The asymptotic distribution (24) indicates that all parameters are $\sqrt{T}$ -consistent. Under a fixed matrix dimensionality $S$ , the functional parameters $g_{q,d}\in\mathbb{H}_{k}$ are estimated only at fixed locations.
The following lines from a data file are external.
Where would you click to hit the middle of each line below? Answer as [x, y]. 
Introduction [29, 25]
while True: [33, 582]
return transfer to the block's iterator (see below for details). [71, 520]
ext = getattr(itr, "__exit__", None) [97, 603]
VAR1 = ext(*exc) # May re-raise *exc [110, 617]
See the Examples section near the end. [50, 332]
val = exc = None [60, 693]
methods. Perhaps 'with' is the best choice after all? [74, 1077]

Hence, the convergence is at a parametric rate just like the autoregressive coefficient.

4.3 High Spatial Dimension Asymptotics

The previous section presents the asymptotic normality of the MARAC estimators under a fixed matrix dimensionality $S$ . In this section, we relax this assumption and establish the convergence rate of the MARAC estimators when $S,T\rightarrow\infty$ . For technical reasons, we assume that all entries of $\mathbf{E}_{t}$ are i.i.d. normally-distributed random variables following $\mathcal{N}(0,\sigma^{2})$ .
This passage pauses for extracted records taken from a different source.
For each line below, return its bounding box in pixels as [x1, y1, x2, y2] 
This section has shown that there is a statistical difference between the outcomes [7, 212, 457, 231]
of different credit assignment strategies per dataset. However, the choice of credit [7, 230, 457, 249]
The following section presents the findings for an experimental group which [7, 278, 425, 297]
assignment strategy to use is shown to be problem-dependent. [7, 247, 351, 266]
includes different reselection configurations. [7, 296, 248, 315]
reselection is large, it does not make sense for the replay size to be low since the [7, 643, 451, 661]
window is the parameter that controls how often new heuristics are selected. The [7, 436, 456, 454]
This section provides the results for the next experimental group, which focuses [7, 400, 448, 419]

To establish the convergence rate of the MARAC estimators when $S,T\rightarrow\infty$ , we need to make several additional assumptions.

Assumption 10

The spatial locations of the rows and columns of $\mathbf{X}_{t}$ are sampled independently from a uniform distribution on $[0,1]$ .

Assumption 11

The spatial kernel function $k(\cdot,\cdot)$ can be decomposed into the product of a row kernel $k_{1}(\cdot,\cdot)$ and a column kernel $k_{2}(\cdot,\cdot)$ that satisfies $k((u,v),(s,t))=k_{1}(u,s)k_{2}(v,t)$ . Both $k_{1},k_{2}$ have their eigenvalues decaying at a polynomial rate: $\lambda_{j}(k_{1})\asymp j^{-r_{0}},\lambda_{j}(k_{2})\asymp j^{-r_{0}}$ with $r_{0}\in(1/2,2)$ .
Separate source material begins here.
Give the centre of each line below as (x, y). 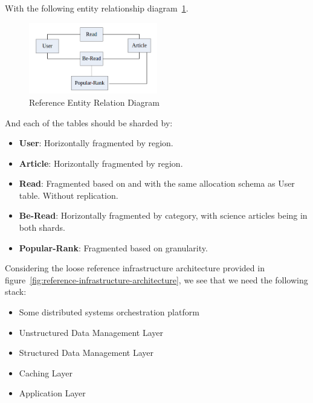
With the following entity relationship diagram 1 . (97, 8)
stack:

Assumption 11 elicits a simple eigen-spectrum characterization of the spatial kernel $k(\cdot,\cdot)$ , whose eigenvalue can be written as $\lambda_{i}(k_{1})\lambda_{j}(k_{2})$ . Also, the Gram matrix $\mathbf{K}$ is separable, i.e. $\mathbf{K}=\mathbf{K}_{2}\otimes\mathbf{K}_{1}$ and all eigenvalues of $\mathbf{K}$ have the form: $\rho_{i}(\mathbf{K}_{1})\rho_{j}(\mathbf{K}_{2})$ , where $\mathbf{K}_{1}\in\mathbb{R}^{M\times M},\mathbf{K}_{2}\in\mathbb{R}^{N\times N}$ are the Gram matrix for the kernel $k_{1},k_{2}$ , respectively.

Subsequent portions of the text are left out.